Each entry that follows is to be retyped exactly. Pictures do not belong in the copy.

Records supplied Start Marker

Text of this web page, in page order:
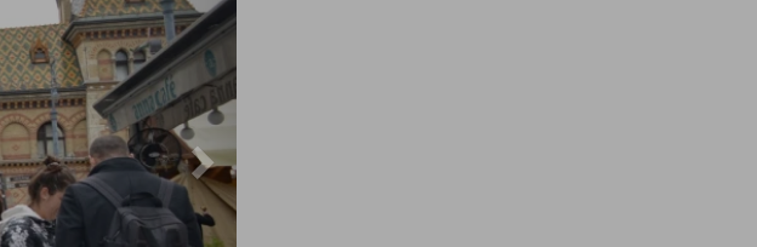
séta ( A Bartók Béla út
a Bartók Béla
is. A program végül a
), mely a Kálvin tértől
teljesen elvarázsolta a
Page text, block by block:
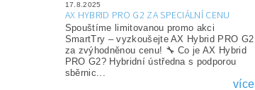
17.8.2025
AX HYBRID PRO G2 ZA SPECIÁLNÍ CENU
Spouštíme limitovanou promo akci
SmartTry – vyzkoušejte AX Hybrid PRO G2
za zvýhodněnou cenu! 🔧 Co je AX Hybrid
PRO G2? Hybridní ústředna s podporou
sběrnic...
více
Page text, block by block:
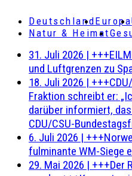
DeutschlandEuropa
Natur & Heimat
31. Juli 2026 |
und Luftgrenzen zu
18. Juli 2026 |
Fraktion schreibt er:
darüber informiert,
CDU/CSU-
6. Juli 2026 |
fulminante WM-Siege
29. Mai 2026 | +++Der
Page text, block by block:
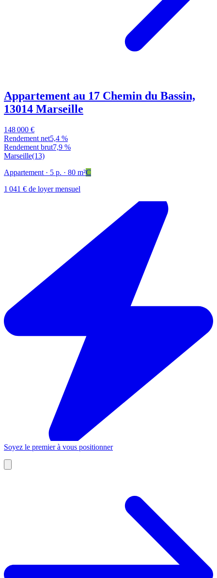
Appartement au 17 Chemin du Bassin,
13014 Marseille
148 000 €
Rendement net5,4 %
Rendement brut7,9 %
Marseille(13)
Appartement · 5 p. · 80 m²C
1 041 € de loyer mensuel
Soyez le premier à vous positionner
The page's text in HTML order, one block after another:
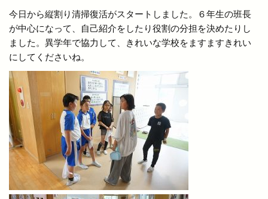
今日から縦割り清掃復活がスタートしました。６年生の班長
が中心になって、自己紹介をしたり役割の分担を決めたりし
ました。異学年で協力して、きれいな学校をますますきれい
にしてくださいね。
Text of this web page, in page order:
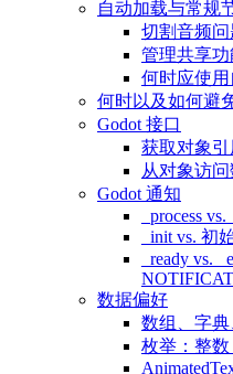
自动加载与常规
切割音频问
管理共享
何时应使
何时以及如何避
Godot 接口
获取对象引
从对象访
Godot 通知
_process
_init vs. 初
_ready vs.
数据偏好
数组、字典
枚举：整数
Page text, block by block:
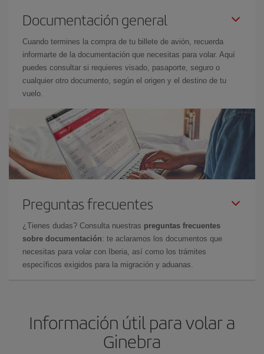
Documentación general
Cuando termines la compra de tu billete de avión, recuerda
informarte de la documentación que necesitas para volar. Aquí
puedes consultar si requieres visado, pasaporte, seguro o
cualquier otro documento, según el origen y el destino de tu
vuelo.
Preguntas frecuentes
¿Tienes dudas? Consulta nuestras preguntas frecuentes
sobre documentación: te aclaramos los documentos que
necesitas para volar con Iberia, así como los trámites
específicos exigidos para la migración y aduanas.
Información útil para volar a
Ginebra
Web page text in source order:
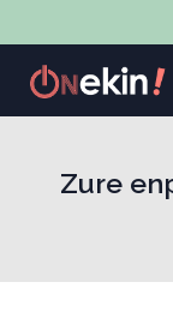
Zure
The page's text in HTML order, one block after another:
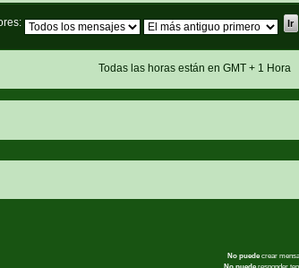
Todas las horas están en GMT + 1 Hora
No puedecrear
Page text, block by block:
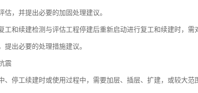
估，并提出必要的加固处理建议。
工和续建检测与评估工程停建后重新启动进行复工和续建时，
提出必要的处理措施建议。
震
、停工续建时或使用过程中，需要加层、插层、扩建，或较大
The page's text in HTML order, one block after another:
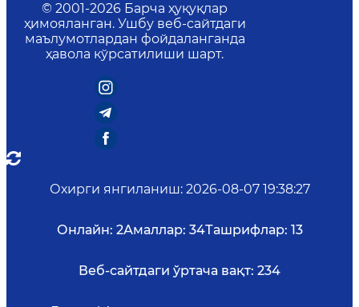
© 2001-2026 Барча ҳуқуқлар
ҳимояланган. Ушбу веб-сайтдаги
маълумотлардан фойдаланганда
ҳавола кўрсатилиши шарт.
Охирги янгиланиш: 2026-08-07 19:38:27
Онлайн: 2Амаллар: 34Ташрифлар: 13
Веб-сайтдаги ўртача вақт: 234
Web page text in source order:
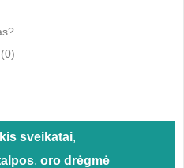
0)
sveikatai,
, oro drėgmė
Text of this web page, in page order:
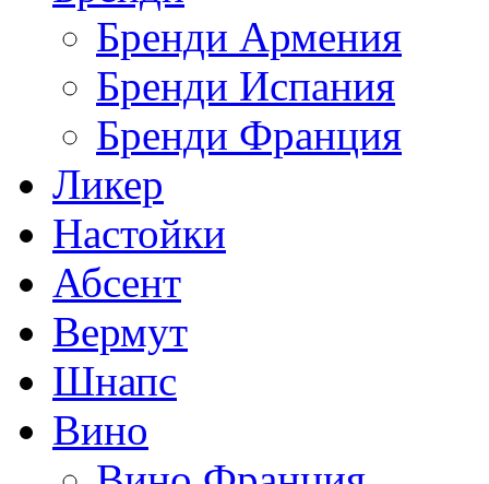
Бренди Армения
Бренди Испания
Бренди Франция
Ликер
Настойки
Абсент
Вермут
Шнапс
Вино
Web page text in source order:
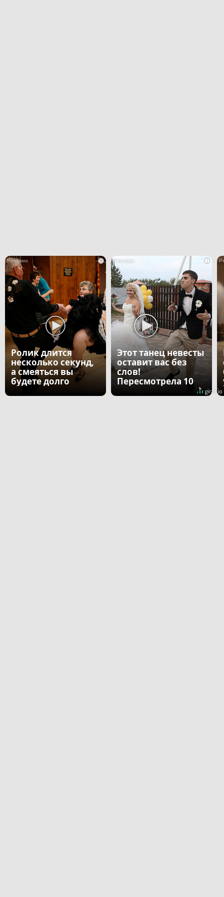
i
Ролик длится
несколько секунд,
а смеяться вы
будете долго
i
Этот танец невесты
оставит вас без
слов!
Пересмотрела 10
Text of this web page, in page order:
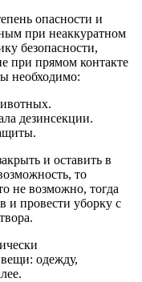
опасности и
при неаккуратном
безопасности,
при прямом контакте
необходимо:
дезинсекции.
и оставить в
то
не возможно, тогда
и провести уборку с
одежду,
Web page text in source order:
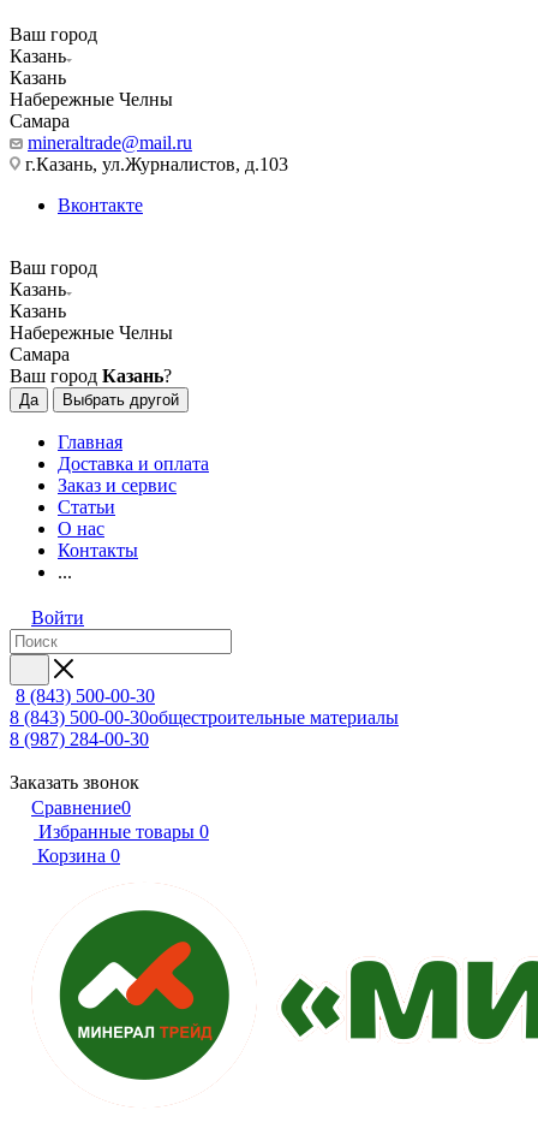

Records supplied End Marker

• Answer space:
Text of this web page, in page order:
séta ( A Bartók Béla út
a Bartók Béla
is. A program végül a
), mely a Kálvin tértől
teljesen elvarázsolta a
Page text, block by block:
17.8.2025
AX HYBRID PRO G2 ZA SPECIÁLNÍ CENU
Spouštíme limitovanou promo akci
SmartTry – vyzkoušejte AX Hybrid PRO G2
za zvýhodněnou cenu! 🔧 Co je AX Hybrid
PRO G2? Hybridní ústředna s podporou
sběrnic...
více
Page text, block by block:
DeutschlandEuropa
Natur & Heimat
31. Juli 2026 |
und Luftgrenzen zu
18. Juli 2026 |
Fraktion schreibt er:
darüber informiert,
CDU/CSU-
6. Juli 2026 |
fulminante WM-Siege
29. Mai 2026 | +++Der
Page text, block by block:
Appartement au 17 Chemin du Bassin,
13014 Marseille
148 000 €
Rendement net5,4 %
Rendement brut7,9 %
Marseille(13)
Appartement · 5 p. · 80 m²C
1 041 € de loyer mensuel
Soyez le premier à vous positionner
The page's text in HTML order, one block after another:
今日から縦割り清掃復活がスタートしました。６年生の班長
が中心になって、自己紹介をしたり役割の分担を決めたりし
ました。異学年で協力して、きれいな学校をますますきれい
にしてくださいね。
Text of this web page, in page order:
自动加载与常规
切割音频问
管理共享
何时应使
何时以及如何避
Godot 接口
获取对象引
从对象访
Godot 通知
_process
_init vs. 初
_ready vs.
数据偏好
数组、字典
枚举：整数
Page text, block by block:
Documentación general
Cuando termines la compra de tu billete de avión, recuerda
informarte de la documentación que necesitas para volar. Aquí
puedes consultar si requieres visado, pasaporte, seguro o
cualquier otro documento, según el origen y el destino de tu
vuelo.
Preguntas frecuentes
¿Tienes dudas? Consulta nuestras preguntas frecuentes
sobre documentación: te aclaramos los documentos que
necesitas para volar con Iberia, así como los trámites
específicos exigidos para la migración y aduanas.
Información útil para volar a
Ginebra
Web page text in source order:
Zure
The page's text in HTML order, one block after another:
Todas las horas están en GMT + 1 Hora
No puedecrear
Page text, block by block:
估，并提出必要的加固处理建议。
工和续建检测与评估工程停建后重新启动进行复工和续建时，
提出必要的处理措施建议。
震
、停工续建时或使用过程中，需要加层、插层、扩建，或较大
The page's text in HTML order, one block after another:
© 2001-2026 Барча ҳуқуқлар
ҳимояланган. Ушбу веб-сайтдаги
маълумотлардан фойдаланганда
ҳавола кўрсатилиши шарт.
Охирги янгиланиш: 2026-08-07 19:38:27
Онлайн: 2Амаллар: 34Ташрифлар: 13
Веб-сайтдаги ўртача вақт: 234
Web page text in source order:
0)
sveikatai,
, oro drėgmė
Text of this web page, in page order:
Бренди Армения
Бренди Испания
Бренди Франция
Ликер
Настойки
Абсент
Вермут
Шнапс
Вино
Web page text in source order:
i
Ролик длится
несколько секунд,
а смеяться вы
будете долго
i
Этот танец невесты
оставит вас без
слов!
Пересмотрела 10
Text of this web page, in page order:
опасности и
при неаккуратном
безопасности,
при прямом контакте
необходимо:
дезинсекции.
и оставить в
то
не возможно, тогда
и провести уборку с
одежду,
Web page text in source order:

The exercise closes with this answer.